▸ PROBLEM DESCRIPTION
Omit every picture while you reproduce the entries that follow word for word.
Segment Start: MATERIAL FOR THIS TASK
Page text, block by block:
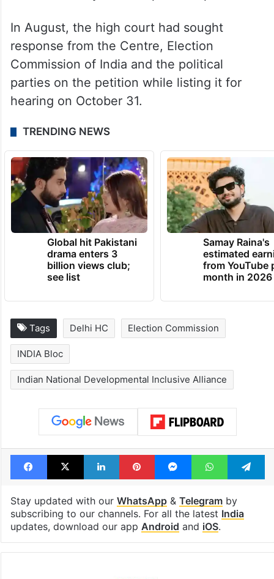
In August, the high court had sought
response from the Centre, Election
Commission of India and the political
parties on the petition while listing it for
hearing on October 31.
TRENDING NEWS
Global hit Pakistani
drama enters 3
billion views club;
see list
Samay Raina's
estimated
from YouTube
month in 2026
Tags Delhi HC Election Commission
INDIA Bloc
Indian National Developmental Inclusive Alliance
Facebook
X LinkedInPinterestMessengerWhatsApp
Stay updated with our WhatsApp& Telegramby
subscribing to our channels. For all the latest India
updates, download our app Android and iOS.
Segment End: MATERIAL FOR THIS TASK
▸ SOLUTION FOR THIS TASK
Page text, block by block:
In August, the high court had sought
response from the Centre, Election
Commission of India and the political
parties on the petition while listing it for
hearing on October 31.
TRENDING NEWS
Global hit Pakistani
drama enters 3
billion views club;
see list
Samay Raina's
estimated
from YouTube
month in 2026
Tags Delhi HC Election Commission
INDIA Bloc
Indian National Developmental Inclusive Alliance
Facebook
X LinkedInPinterestMessengerWhatsApp
Stay updated with our WhatsApp& Telegramby
subscribing to our channels. For all the latest India
updates, download our app Android and iOS.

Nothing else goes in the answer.